This “querelle américaine” made a crucial difference to the way in which Pop Art was looked at, especially Warhol, who occupied the most challenging position. The consequence was a view that Warhol saw largely as a negation – a negation of the originality and uniqueness of the picture, a negation of (high) culture, a negation of the achievements of abstraction. And there was something else: suddenly the whole development scheme of modern painting was called into question. The influential critic Clement Greenberg had defined this scheme so conclusively in terms of post-war American art as the increasing essentialization that manifested itself in taking the picture back to the anti-illusionistic, self-referential “literality” of the surface. Warhol was the aggressive example of an artistic practice that could not be categorized as part of this development, but which seemed to represent a regression into an abandoned stage of art, currying favour with mass culture.
The polemic debates of the 60s merely seem a part of history today. Assessments have become more objective and more sophisticated. Detailed biographies have carefully documented his working-class origins, his training, his successful period as a graphic artist in advertising and his rise to international stardom – which in Warhol’s case always means writing a brief social history of art and its reception as well – and an abundance of important details have come to light. Analyses that concern themselves with influences, models, personality structure etc. also sometimes produced material about the development of the formal language and the background to the choice of subjects. Despite this the view stubbornly persists that Warhol is the negation of everything that defines art as such. It is the basis, spoken or unspoken, of almost all interpretations. A distinction has been made only to the extent that various suggestions came up to analyse and make understandable the “emptiness” of the works, about which as such there is no doubt. The plane of observation thus shifted from the plane of the pictures to the plane of the artist, emphasizing Warhol’s own “emptiness” (his inability to experience, his cynicism, his post-modern dandyish nature, and above all his famous wish “to be a machine”). Or they changed to the plane of the cultural and social context, in which the same “emptiness” was discovered (in the form of consumerism, decadence, loss of critical thought etc.).

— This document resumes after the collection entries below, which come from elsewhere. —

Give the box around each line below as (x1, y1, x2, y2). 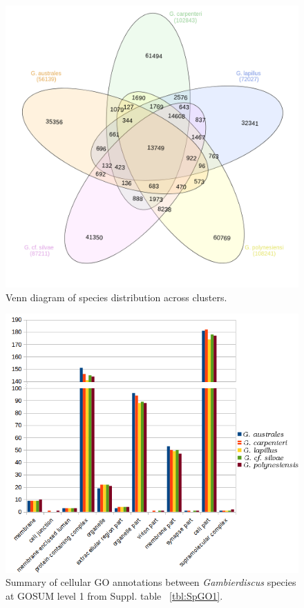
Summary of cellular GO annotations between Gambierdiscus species (6, 575, 296, 589)
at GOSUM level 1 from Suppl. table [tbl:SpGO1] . (6, 588, 223, 602)
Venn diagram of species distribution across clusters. (6, 289, 227, 304)
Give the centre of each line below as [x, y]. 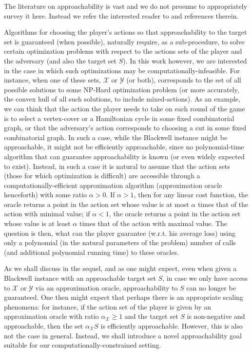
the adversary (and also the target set [60, 60]
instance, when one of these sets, [52, 80]
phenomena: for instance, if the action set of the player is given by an [107, 306]
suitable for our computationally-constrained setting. [83, 345]
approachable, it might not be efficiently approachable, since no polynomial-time [124, 147]
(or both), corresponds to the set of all [184, 80]
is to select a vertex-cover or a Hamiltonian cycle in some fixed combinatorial [119, 118]
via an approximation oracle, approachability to [107, 287]

Any profound analysis of the aesthetic structure of Warhol’s work is correspondingly rare. It was scarcely perceived that the change to representation, reproduction and to the trivial is more mediated, the semantics, syntax and pragmatics of the works is more ambivalent, than a polar perspective of this kind can reproduce. On closer consideration the pictorial language is seen to be a multi-layered response to the situation in the late 50s when Abstract Expressionism had run into a blind alley because of selfimposed reductionism and was about to abandon both its critical and “sublime” dimensions as decoration and academicism. The crisis of the tone-setting avant-garde produced a number of art forms that could not be accommodated in Greenberg’s development logic. As well as Pop Art these included the Happening, Minimal Art or Concept Art. Warhol’s works have to be seen in the context of this mood of radical change. They turned Abstract Expressionist painting upside down, but without falling back on an antiquated state of the artistic discourse. The point of his work is precisely that Abstract Expressionism is subjected to fundamental criticism while at the same time important aspects of its aesthetic procedure are picked up. The modernistic trait of outdoing what had happened immediately before can be detected, and not by chance, in a way that relates revealingly to the Happening, Minimal Art and Concept Art. Warhol undermines the opposition whose one pole he is supposed to occupy in such an exemplary fashion.

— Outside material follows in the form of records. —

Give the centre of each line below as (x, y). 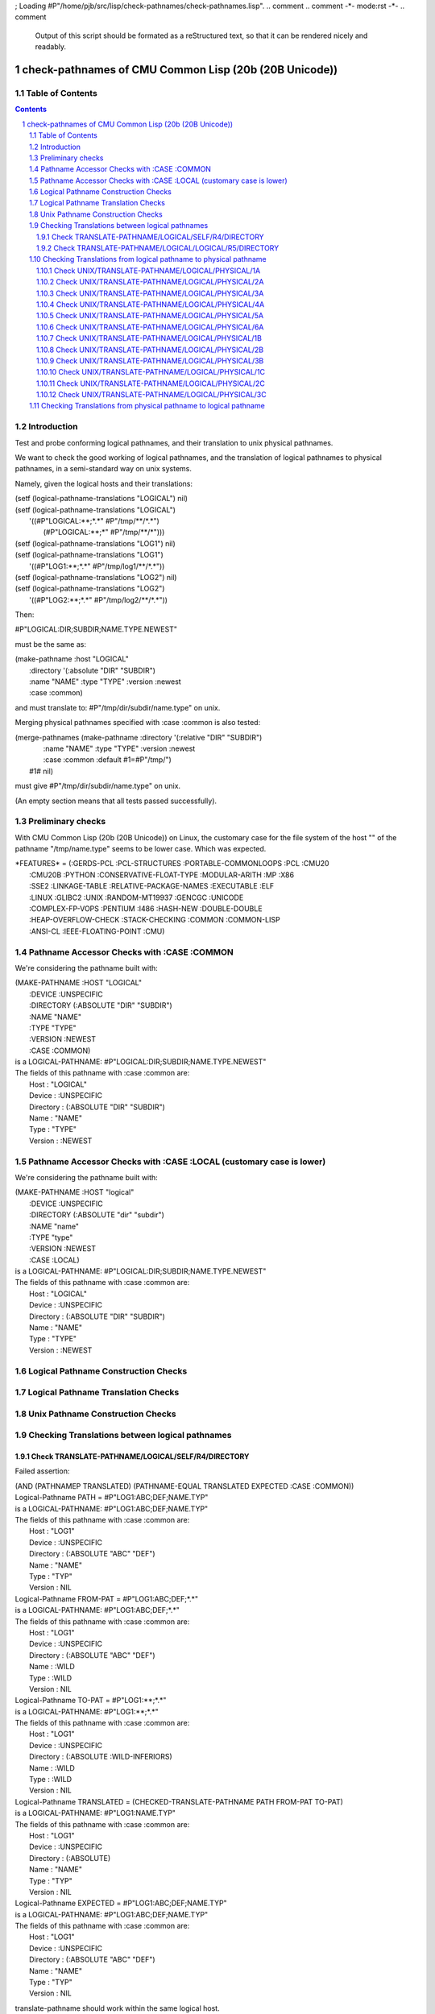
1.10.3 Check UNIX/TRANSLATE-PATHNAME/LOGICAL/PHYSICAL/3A (150, 293)
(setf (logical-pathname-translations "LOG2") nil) (96, 577)
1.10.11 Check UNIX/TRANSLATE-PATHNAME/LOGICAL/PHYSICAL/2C (151, 383)
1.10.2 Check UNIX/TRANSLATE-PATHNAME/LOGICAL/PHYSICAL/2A (150, 282)
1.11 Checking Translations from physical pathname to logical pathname (147, 406)
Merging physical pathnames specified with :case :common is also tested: (138, 723)
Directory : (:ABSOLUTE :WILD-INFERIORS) (101, 1757)
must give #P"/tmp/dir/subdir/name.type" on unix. (98, 786)

It is also necessary to examine the opposition scheme because Warhol does not gain his standpoint from reaction to the artistic practice of the previous generation alone. The return to representation and the use of reproductive techniques is directed neither against abstraction as such nor against art as a whole, but above all shows a shift in artistic interest. The medium’s continuing self-questioning – Greenberg’s formalism saw this as the duty of painting – is expanded by turning to events and things that do constitute our everyday experience but are excluded from art by abstraction in particular. In this Warhol appears as a seismograph of changes brought about by the establishment of mass communication. Warhol sees images of Kennedy’s death or sputnik signals from space that seem to shake the world, shrunk to a “global village”, simultaneously as key experiences of perception, rather than the decentred structures of Pollock’s canvases, which were making the art world hold its breath. Central to Warhol’s work is the question what and how communication can be made under these circumstances, and what is called “authentic perception”, something that art likes to insist on, in view of such phenomena. Warhol’s subversions become accessible only when they are understood as part of both an internal-artistic and an external-artistic change.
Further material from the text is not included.